To explore whether hypermethylation was coordinated with heterochromatin, we confirmed significant enrichment for H3K9me3 by ChIP analysis in all of the affected (successfully and unsuccessfully gene-edited) myoblast clones (Fig. 2b). Strikingly however, when we monitored for H3K27me3, we observed significant enrichment levels in all the examined cell clones, before and after editing. This suggests that H3K27me3 is elicited with heterochromatinization in a way that depends on differentiation into myoblasts. Overall, the results of this analysis lead to the conclusion that the removal of the expansion in DM1-affected myoblasts cannot reset the normal epigenetic status of the DM1 locus once heterochromatin has been established.

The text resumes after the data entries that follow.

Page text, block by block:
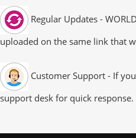
Regular Updates -
uploaded on the same link that
Customer Support - If
support desk for quick
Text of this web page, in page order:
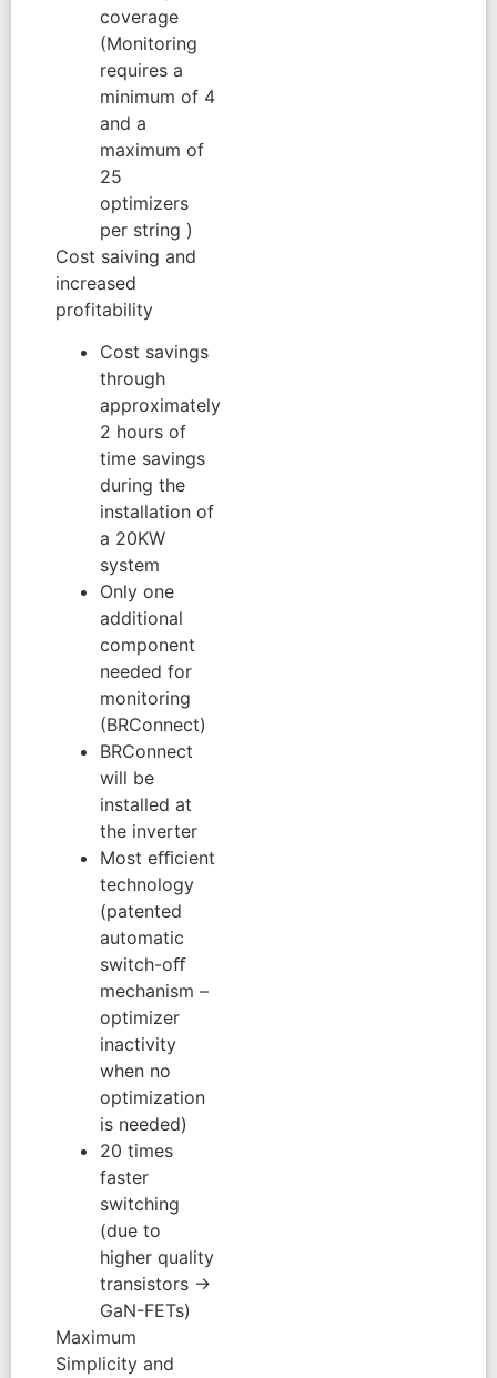
coverage
(Monitoring
requires a
minimum of 4
and a
maximum of
25
optimizers
per string )
Cost saiving and
increased
profitability
Cost savings
through
approximately
2 hours of
time savings
during the
installation of
a 20KW
system
Only one
additional
component
needed for
monitoring
(BRConnect)
BRConnect
will be
installed at
the inverter
Most eﬃcient
technology
(patented
automatic
switch-oﬀ
mechanism –
optimizer
inactivity
when no
optimization
is needed)
20 times
faster
switching
(due to
higher quality
transistors →
GaN-FETs)
Maximum
Simplicity and
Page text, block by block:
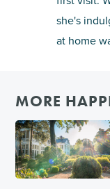
she's
at home
MORE
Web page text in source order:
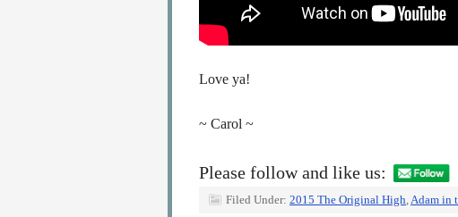
Love ya!
~ Carol ~
Please follow and like us:
Filed Under: 2015 The Original High,Adam in
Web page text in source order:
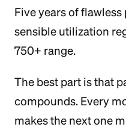
Five years of
sensible utilization
750+ range.
The best part is that
compounds. Every
makes the next one
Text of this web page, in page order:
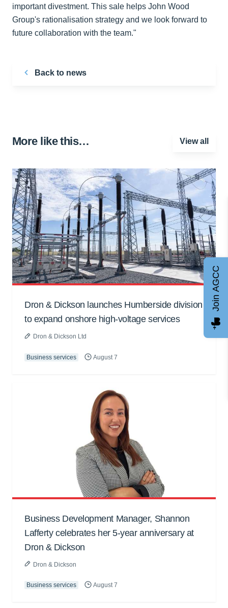
important divestment. This sale helps John Wood
Group's rationalisation strategy and we look forward to
future collaboration with the team."
Back to news
More like this… View all
Dron & Dickson launches Humberside division
to expand onshore high-voltage services
Dron & Dickson Ltd
Business services August 7
Business Development Manager, Shannon
Lafferty celebrates her 5-year anniversary at
Dron & Dickson
Dron & Dickson
Business services August 7
Join AGCC
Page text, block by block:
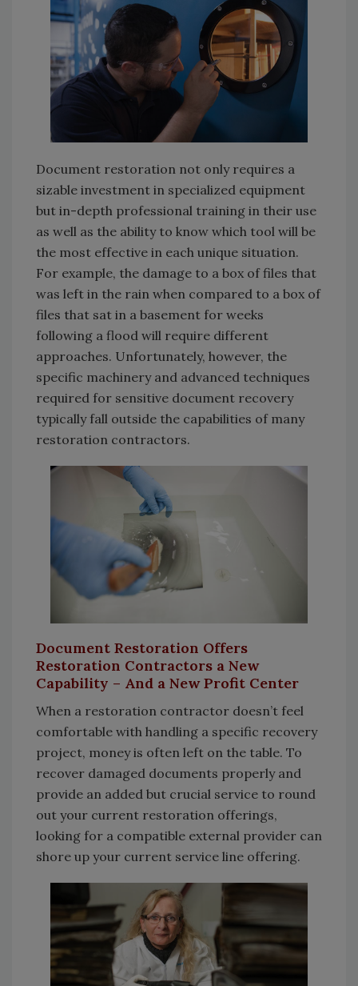
Document restoration not only requires a
sizable investment in specialized equipment
but in-depth professional training in their use
as well as the ability to know which tool will be
the most effective in each unique situation.
For example, the damage to a box of files that
was left in the rain when compared to a box of
files that sat in a basement for weeks
following a flood will require different
approaches. Unfortunately, however, the
specific machinery and advanced techniques
required for sensitive document recovery
typically fall outside the capabilities of many
restoration contractors.
Document Restoration Offers
Restoration Contractors a New
Capability – And a New Profit Center
When a restoration contractor doesn’t feel
comfortable with handling a specific recovery
project, money is often left on the table. To
recover damaged documents properly and
provide an added but crucial service to round
out your current restoration offerings,
looking for a compatible external provider can
shore up your current service line offering.
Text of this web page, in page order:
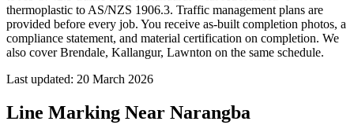
thermoplastic to AS/NZS 1906.3. Traffic management plans are
provided before every job. You receive as-built completion photos, a
compliance statement, and material certification on completion. We
also cover Brendale, Kallangur, Lawnton on the same schedule.
Last updated: 20 March 2026
Line Marking Near Narangba
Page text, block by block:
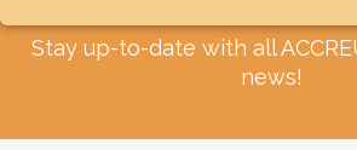
Stay up-to-date with all
news!
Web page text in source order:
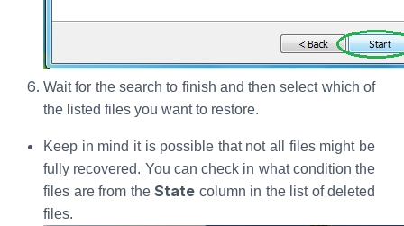
Wait for the search to finish and then select which of
the listed files you want to restore.
Keep in mind it is possible that not all files might be
fully recovered. You can check in what condition the
files are from the State column in the list of deleted
files.
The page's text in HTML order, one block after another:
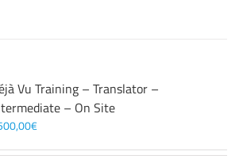
Vu Training – Translator –
– On Site
€
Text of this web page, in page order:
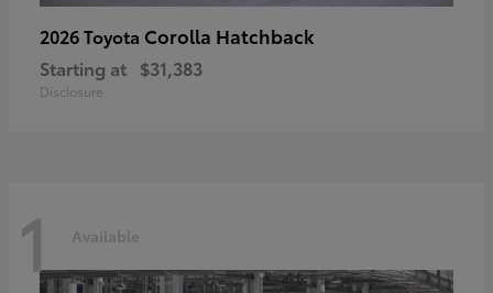
2026 Toyota Corolla Hatchback
Starting at $31,383
Disclosure
1 Available
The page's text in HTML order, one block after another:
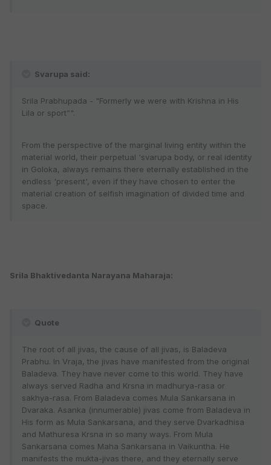
Svarupa said:
Srila Prabhupada - "Formerly we were with Krishna in His
Lila or sport”".
From the perspective of the marginal living entity within the
material world, their perpetual 'svarupa body, or real identity
in Goloka, always remains there eternally established in the
endless 'present', even if they have chosen to enter the
material creation of selfish imagination of divided time and
space.
Srila Bhaktivedanta Narayana Maharaja:
Quote
The root of all jivas, the cause of all jivas, is Baladeva
Prabhu. In Vraja, the jivas have manifested from the original
Baladeva. They have never come to this world. They have
always served Radha and Krsna in madhurya-rasa or
sakhya-rasa. From Baladeva comes Mula Sankarsana in
Dvaraka. Asanka (innumerable) jivas come from Baladeva in
His form as Mula Sankarsana, and they serve Dvarkadhisa
and Mathuresa Krsna in so many ways. From Mula
Sankarsana comes Maha Sankarsana in Vaikuntha. He
manifests the mukta-jivas there, and they eternally serve
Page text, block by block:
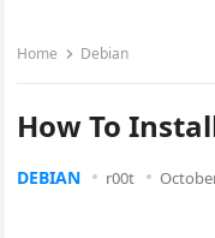
Home Debian
How To
DEBIAN r00t
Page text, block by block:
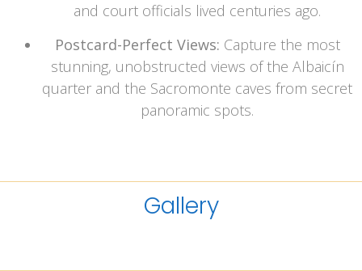
and court officials lived centuries ago.
Postcard-Perfect Views: Capture the most
stunning, unobstructed views of the Albaicín
quarter and the Sacromonte caves from secret
panoramic spots.
Gallery
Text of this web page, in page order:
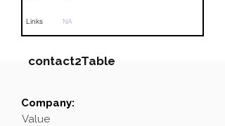
Links NA
contact2Table
Field
Company:
Value
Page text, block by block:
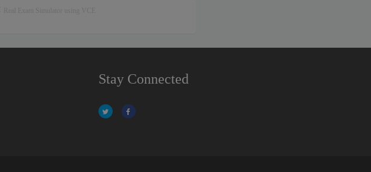
Stay Connected
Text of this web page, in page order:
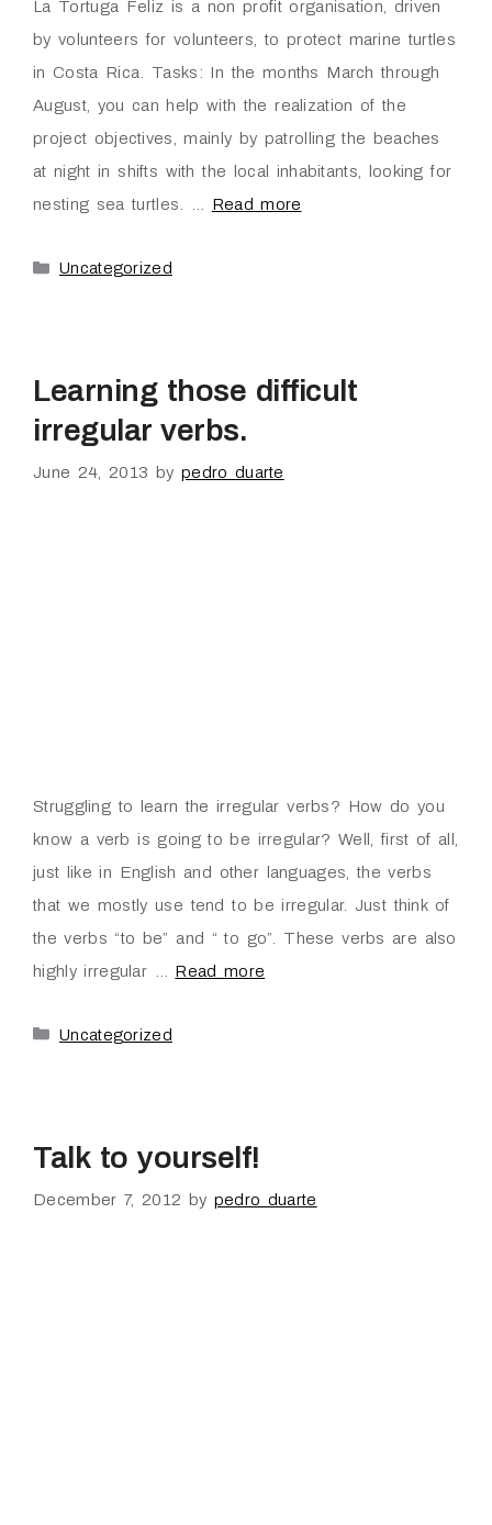
La Tortuga Feliz is a non profit organisation, driven
by volunteers for volunteers, to protect marine turtles
in Costa Rica. Tasks: In the months March through
August, you can help with the realization of the
project objectives, mainly by patrolling the beaches
at night in shifts with the local inhabitants, looking for
nesting sea turtles. … Read more
Uncategorized
Learning those difficult
irregular verbs.
June 24, 2013 by pedro duarte
Struggling to learn the irregular verbs? How do you
know a verb is going to be irregular? Well, first of all,
just like in English and other languages, the verbs
that we mostly use tend to be irregular. Just think of
the verbs “to be” and “ to go”. These verbs are also
highly irregular … Read more
Uncategorized
Talk to yourself!
December 7, 2012 by pedro duarte
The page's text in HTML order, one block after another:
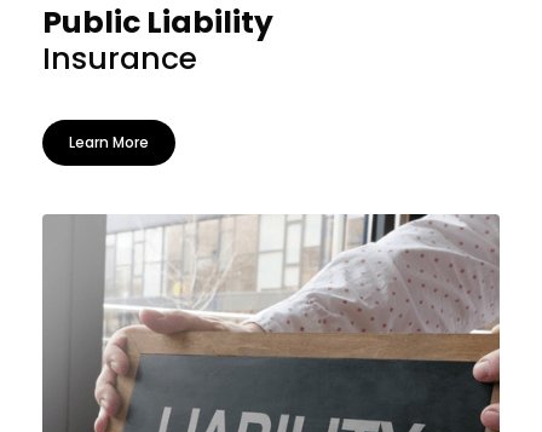
Public Liability
Insurance
Learn More
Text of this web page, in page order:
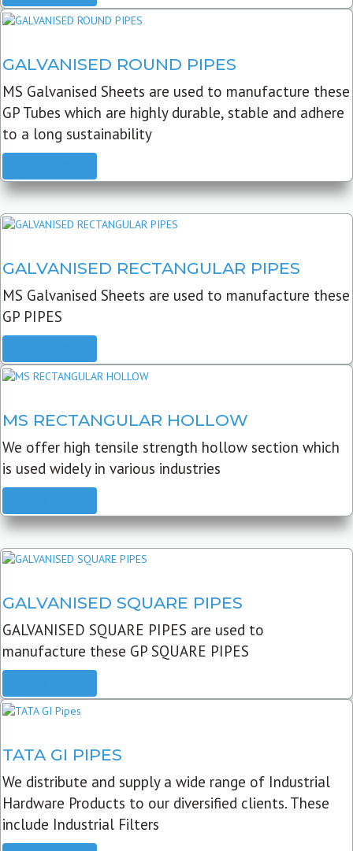
GALVANISED ROUND PIPES
MS Galvanised Sheets are used to manufacture these
GP Tubes which are highly durable, stable and adhere
to a long sustainability
GALVANISED RECTANGULAR PIPES
MS Galvanised Sheets are used to manufacture these
GP PIPES
MS RECTANGULAR HOLLOW
We offer high tensile strength hollow section which
is used widely in various industries
GALVANISED SQUARE PIPES
GALVANISED SQUARE PIPES are used to
manufacture these GP SQUARE PIPES
TATA GI PIPES
We distribute and supply a wide range of Industrial
Hardware Products to our diversified clients. These
include Industrial Filters
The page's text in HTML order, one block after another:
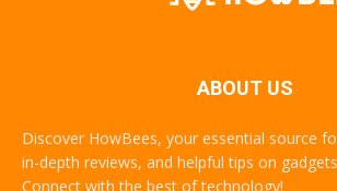
ABOUT US
Discover HowBees, your essential source
in-depth reviews, and helpful tips on
Connect with the best of technology!
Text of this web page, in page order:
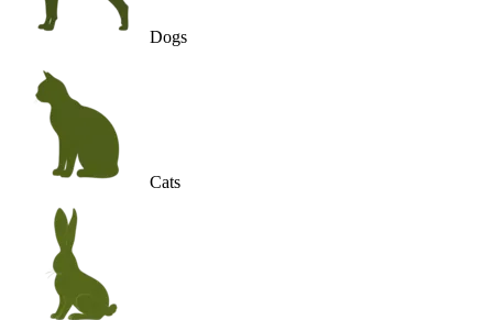
Dogs
Cats
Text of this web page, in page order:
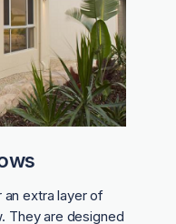
extra layer of
They are designed
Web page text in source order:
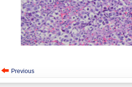
Previous
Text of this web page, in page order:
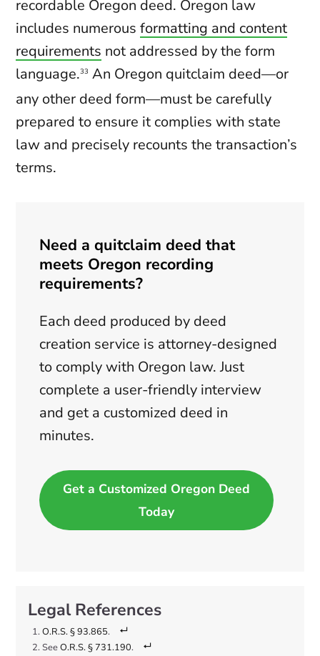
recordable Oregon deed. Oregon law
includes numerousformatting and content
requirements not addressed by the form
language.33 An Oregon quitclaim deed—or
any other deed form—must be carefully
prepared to ensure it complies with state
law and precisely recounts the transaction’s
terms.
Need a quitclaim deed that
meets Oregon recording
requirements?
Each deed produced by deed
creation service is attorney-designed
to comply with Oregon law. Just
complete a user-friendly interview
and get a customized deed in
minutes.
Get a Customized Oregon Deed
Today
O.R.S. § 93.865.
SeeO.R.S. § 731.190.
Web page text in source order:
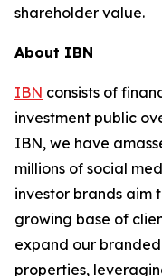
shareholder value.
About IBN
IBN consists of
investment public
IBN, we have
millions of social
investor brands aim
growing base of
expand our
properties,
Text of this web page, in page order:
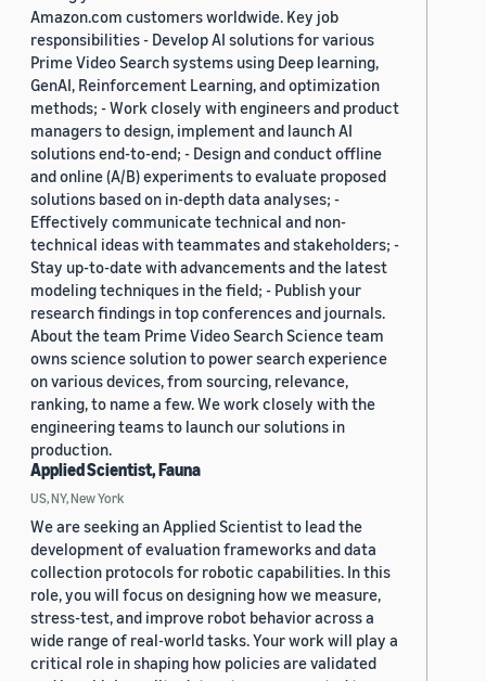
Amazon.com customers worldwide. Key job
responsibilities - Develop AI solutions for various
Prime Video Search systems using Deep learning,
GenAI, Reinforcement Learning, and optimization
methods; - Work closely with engineers and product
managers to design, implement and launch AI
solutions end-to-end; - Design and conduct offline
and online (A/B) experiments to evaluate proposed
solutions based on in-depth data analyses; -
Effectively communicate technical and non-
technical ideas with teammates and stakeholders; -
Stay up-to-date with advancements and the latest
modeling techniques in the field; - Publish your
research findings in top conferences and journals.
About the team Prime Video Search Science team
owns science solution to power search experience
on various devices, from sourcing, relevance,
ranking, to name a few. We work closely with the
engineering teams to launch our solutions in
production.
Applied Scientist, Fauna
US, NY, New York
We are seeking an Applied Scientist to lead the
development of evaluation frameworks and data
collection protocols for robotic capabilities. In this
role, you will focus on designing how we measure,
stress-test, and improve robot behavior across a
wide range of real-world tasks. Your work will play a
critical role in shaping how policies are validated
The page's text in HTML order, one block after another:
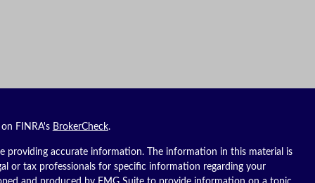
FINRA's BrokerCheck.
providing accurate information. The information in this material is
or tax professionals for specific information regarding your
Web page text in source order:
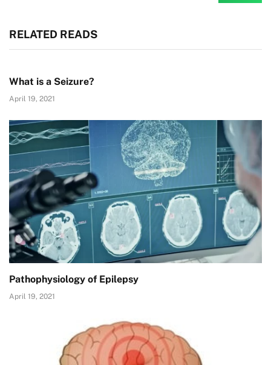
RELATED READS
What is a Seizure?
April 19, 2021
Pathophysiology of Epilepsy
April 19, 2021
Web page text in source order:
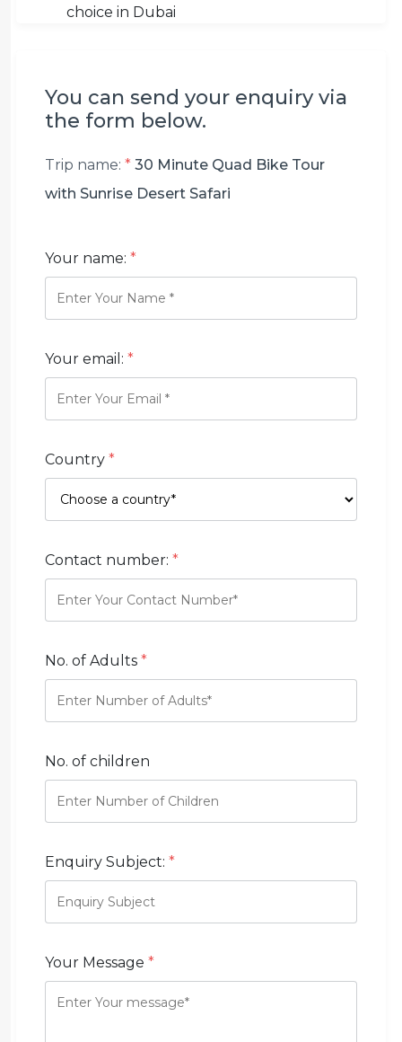
choice in Dubai
You can send your enquiry via
the form below.
Trip name: * 30 Minute Quad Bike Tour
with Sunrise Desert Safari
Your name: *
Your email: *
Country *
Contact number: *
No. of Adults *
No. of children
Enquiry Subject: *
Your Message *
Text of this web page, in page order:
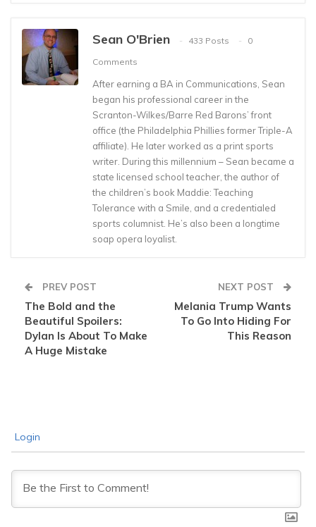
Sean O'Brien 433 Posts
0
Comments
After earning a BA in Communications, Sean
began his professional career in the
Scranton-Wilkes/Barre Red Barons’ front
office (the Philadelphia Phillies former Triple-A
affiliate). He later worked as a print sports
writer. During this millennium – Sean became a
state licensed school teacher, the author of
the children’s book Maddie: Teaching
Tolerance with a Smile, and a credentialed
sports columnist. He’s also been a longtime
soap opera loyalist.
PREV POST
The Bold and the
Beautiful Spoilers:
Dylan Is About To Make
A Huge Mistake
NEXT POST
Melania Trump Wants
To Go Into Hiding For
This Reason
Login
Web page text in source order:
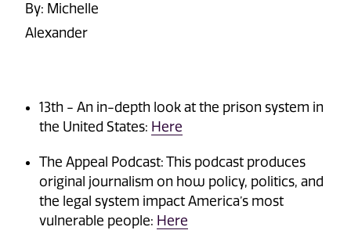
By: Michelle
Alexander
13th - An in-depth look at the prison system in
the United States: Here
The Appeal Podcast: This podcast produces
original journalism on how policy, politics, and
the legal system impact America’s most
vulnerable people: Here
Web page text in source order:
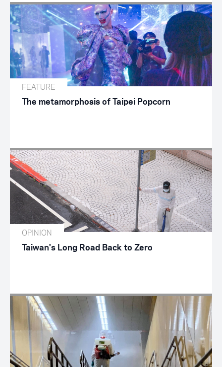
FEATURE
The metamorphosis of Taipei Popcorn
OPINION
Taiwan's Long Road Back to Zero
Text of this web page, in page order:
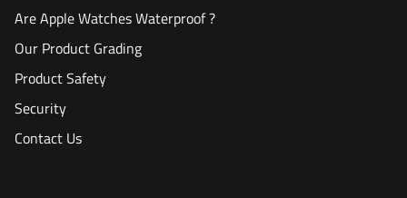
Are Apple Watches Waterproof ?
Our Product Grading
Product Safety
Security
Contact Us
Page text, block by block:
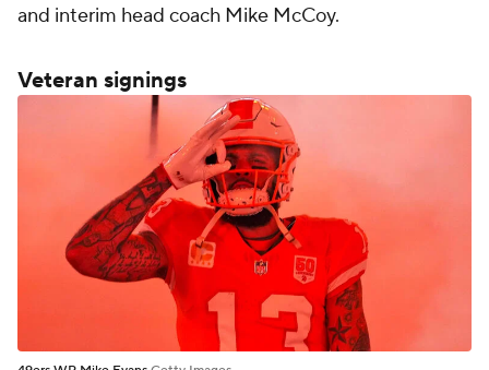
and interim head coach Mike McCoy.
Veteran signings
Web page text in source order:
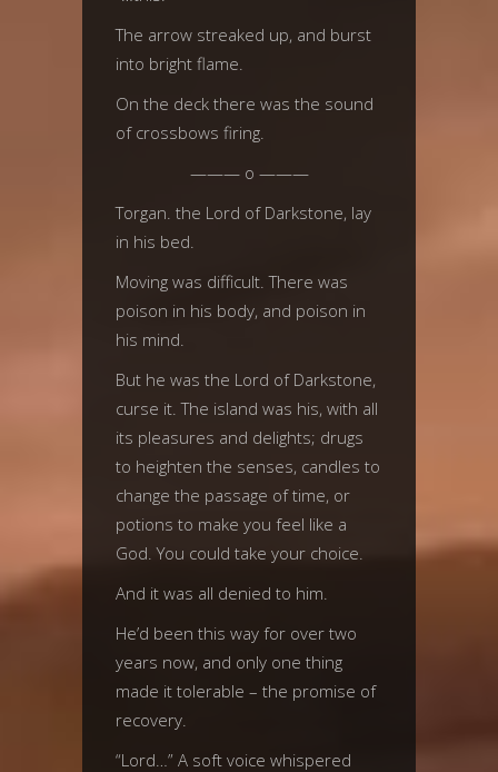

Finally, to explore whether persistent methylation in the gene-edited myoblasts could be removed by treatment with a demethylating agent, we monitored for aberrant methylation levels in four different edited clones after a 3 day 5-Aza-dC treatment (5 µM). Strikingly, in three out of the four tested clones, the methylation levels remained unchanged at the DMR (100% against the background of the mutant allele, Fig. S4). In the one remaining clone, methylation levels were reduced from 88% to 55% (M4). None of the methylation levels decreased in the parental DM1 myoblasts as a result of drug treatment (M1). Thus, in most cases (3/4 edited clones), 5-Aza-dC treatment could not restore the normal epigenetic status of the locus against the background of the mutant allele, despite the excision of the repeat.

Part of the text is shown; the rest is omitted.